20th Annual Meeting of MAAAS

University of Kansas

FRIDAY, OCTOBER 03

1:20 to 3:00: Decolonizing Archives (Commons, Spooner Hall)

Bridging Continents: Africanist Librarianship in the 21st Century; Brian D. Moss, University of Kansas

This presentation will examine the state of information exchange between the U.S. and Africa, focusing primarily on the evolving role of Africanist librarianship in the U.S. What types of materials do academic libraries in the U.S. provide to their users, both in terms of creative literature and in terms of scholarly output from and about Africa? Just as importantly, what sorts of glaring gaps exist in those collections? How are those collections formed, how are they shared within and among universities, and what is the outlook for improved access in the future? Attendees will be encouraged to share stories of success and failure from their own institutions’ libraries in an effort to help further this important dialog regarding how academic libraries in the U.S. can better support Africanist scholarship in the 21st century.

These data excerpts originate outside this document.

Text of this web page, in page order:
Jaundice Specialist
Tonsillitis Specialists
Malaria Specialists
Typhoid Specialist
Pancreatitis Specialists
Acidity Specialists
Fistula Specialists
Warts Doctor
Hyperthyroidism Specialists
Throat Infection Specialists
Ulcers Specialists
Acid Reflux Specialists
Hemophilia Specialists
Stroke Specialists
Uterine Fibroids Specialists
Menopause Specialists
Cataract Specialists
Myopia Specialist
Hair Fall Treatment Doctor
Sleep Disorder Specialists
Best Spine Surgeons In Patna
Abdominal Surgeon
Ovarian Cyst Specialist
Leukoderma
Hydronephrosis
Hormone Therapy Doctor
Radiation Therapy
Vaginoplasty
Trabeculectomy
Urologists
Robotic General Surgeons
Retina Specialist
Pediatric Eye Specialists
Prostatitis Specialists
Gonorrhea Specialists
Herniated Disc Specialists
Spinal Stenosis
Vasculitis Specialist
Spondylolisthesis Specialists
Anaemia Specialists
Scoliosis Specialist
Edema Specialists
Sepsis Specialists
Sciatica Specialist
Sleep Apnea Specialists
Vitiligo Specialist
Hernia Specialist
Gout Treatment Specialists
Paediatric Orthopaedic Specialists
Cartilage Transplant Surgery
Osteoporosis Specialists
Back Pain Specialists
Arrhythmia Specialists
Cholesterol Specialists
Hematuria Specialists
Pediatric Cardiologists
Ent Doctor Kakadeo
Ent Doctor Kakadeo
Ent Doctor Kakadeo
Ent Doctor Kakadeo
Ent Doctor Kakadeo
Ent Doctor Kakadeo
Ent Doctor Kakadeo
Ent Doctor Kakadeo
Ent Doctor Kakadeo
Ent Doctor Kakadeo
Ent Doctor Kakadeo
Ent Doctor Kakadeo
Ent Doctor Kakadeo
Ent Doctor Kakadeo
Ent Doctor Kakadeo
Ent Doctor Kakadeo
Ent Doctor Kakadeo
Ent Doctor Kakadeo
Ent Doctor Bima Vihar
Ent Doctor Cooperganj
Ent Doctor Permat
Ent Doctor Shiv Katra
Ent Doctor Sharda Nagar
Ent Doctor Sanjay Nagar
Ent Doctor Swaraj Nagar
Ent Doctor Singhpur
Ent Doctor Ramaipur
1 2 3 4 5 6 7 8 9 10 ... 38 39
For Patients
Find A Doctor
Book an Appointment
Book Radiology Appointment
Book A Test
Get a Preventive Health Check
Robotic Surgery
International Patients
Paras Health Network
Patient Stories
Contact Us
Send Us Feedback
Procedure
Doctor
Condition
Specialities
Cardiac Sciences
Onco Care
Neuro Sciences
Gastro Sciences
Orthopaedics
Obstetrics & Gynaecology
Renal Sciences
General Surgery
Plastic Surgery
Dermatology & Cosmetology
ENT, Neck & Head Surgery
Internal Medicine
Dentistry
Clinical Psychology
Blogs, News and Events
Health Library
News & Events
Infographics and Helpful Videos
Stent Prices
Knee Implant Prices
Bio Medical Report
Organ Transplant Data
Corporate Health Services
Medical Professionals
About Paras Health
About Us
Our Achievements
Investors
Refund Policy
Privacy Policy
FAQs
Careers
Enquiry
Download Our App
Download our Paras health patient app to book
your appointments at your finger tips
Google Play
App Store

Disseminating Public Health and Development Knowledge through the Community Tool Box; Ithar Hassaballa, University of Kansas; Stephen Fawcett, University of Kansas; Davison Munodawafa, World Health Organization; Peter Phori, World Health Organization; Christina Holt, University of Kansas

The Community Tool Box (CTB) is a free, online resource that provides people with tools for planning public health and development efforts. It is used globally, with 60% of its 4.5 million unique visitors from outside the U.S. A particular challenge for international NGOs is securing resources for capacity building, particularly in Africa. Culturally-sensitive tools for addressing public health and development are needed by global health partners.

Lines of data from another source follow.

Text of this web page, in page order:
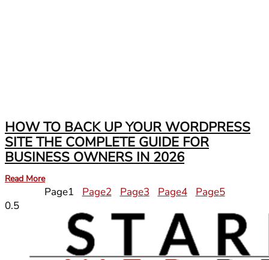
HOW TO BACK UP YOUR WORDPRESS
SITE THE COMPLETE GUIDE FOR
BUSINESS OWNERS IN 2026
Read More
Page1 Page2 Page3 Page4 Page5
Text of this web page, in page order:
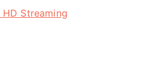
Streaming

The World Health Organization in the African Region (WHO-AFRO) has adopted the CTB as one of four key Health Promotion Strategies. As a WHO Collaborating Center, the University of Kansas team identified global health tools for planning public health and development efforts and provided Africa-based examples of efforts in the region. Using WHO-AFRO’s Framework—these tools are then utilized by African practitioners to address public health and development concerns. Through the CTB, public health practitioners are provided with free access to culturally-relevant and problem-specific guides for taking action. Qualitative data of the CTB online traffic—using Google Analytics—will provide an indicator of success in dissemination.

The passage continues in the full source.